Bang on in Baby Point

EDITOR’S NOTE: This article has been edited from the original version. The Repeat Boutique (710 Annette Street) has not closed as initially reported.

One of my fave flicks is Bringing Up Baby with Cary Grant and Katherine Hepburn; it’s a hilarious screwball comedy with Grant and Hepburn perfectly matched and exploding with chemistry.

With the formation of the Baby Point Gates Business Improvement Area in June, let’s just say Baby (pronounced baa-by) Point is growing up.

The area around Jane and Annette streets – framed by those historic gates at that intersection – does seem to have matured, generally for the better, in the year since I’ve shopped the ’hood.

True, the lovely DIY bead shop La Perlerie has been closed since April (and a forlorn For Lease sign still in the window, alas), but two businesses have cropped up that fill the gap.

Designer diva for less

One, there’s a real gem around the corner in the space formerly occupied by Barnstorm Leathers (don’t worry, he’s still in the hood operating out of Roach Tackle Folk Art at 355 Jane St.).

Like Repeats, Coco’s Closet sells ladies fashions on a consignment basis, but the emphasis, as the reference to Coco Chanel suggests, is on designer duds.

Owner Nadia Trelle, a former associate buyer at Holt Renfrew and general luxury brand expert, has created a girly chic boutique with blingy black chandeliers and soft pink-hued walls.

Trelle specializes in gently used mid-to-high designer labels only a season or so old, everything from Prada, Marc Jacobs, Theory, Escada, Tahari – and yes, even the occasional Chanel or Hermes scarf, though they go fast.

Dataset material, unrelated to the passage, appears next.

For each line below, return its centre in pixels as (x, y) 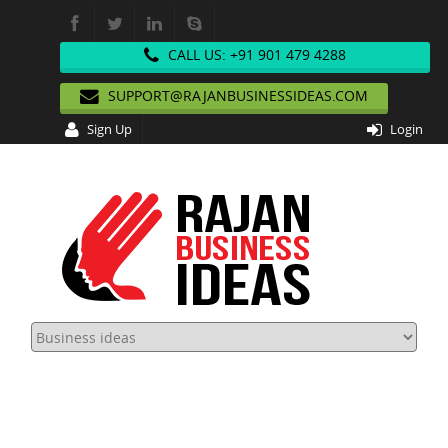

The day I pop in Trelle is in the process of pricing a Louis Vuitton hand-held purse that would sell for $1,300 new, which she says she’ll probably let go of for $745. If she’s unsure about an item’s authenticity – and she’s got a bevy of experts to call on for a second opinion, apparently – she just won’t take it.

There’s some affordable mid-level items: an InWear knit top is $45; a plaid wool cape, very on trend, is $95.

My oohs and ahhs: red wool Prada suit, $595, Postcard winter coat that would sell for $1,300-1,400 new, $445; striped Christian Lacroix top, $495; and a great selection of designer handbags and purses and designer jeans.

There’s no vintage per se except for some of the jewellery – I bag a gorgeous 1970s gold-tone bracelet with an oval cut stone for 20 bucks.

413 Jane St., 647-981-6870, www.facebook.com/cocoscloset

Beauty bar for babes n’ boys

Meanwhile around the corner the Cranberry Flirt express nail and blow dry bar has been open for four months.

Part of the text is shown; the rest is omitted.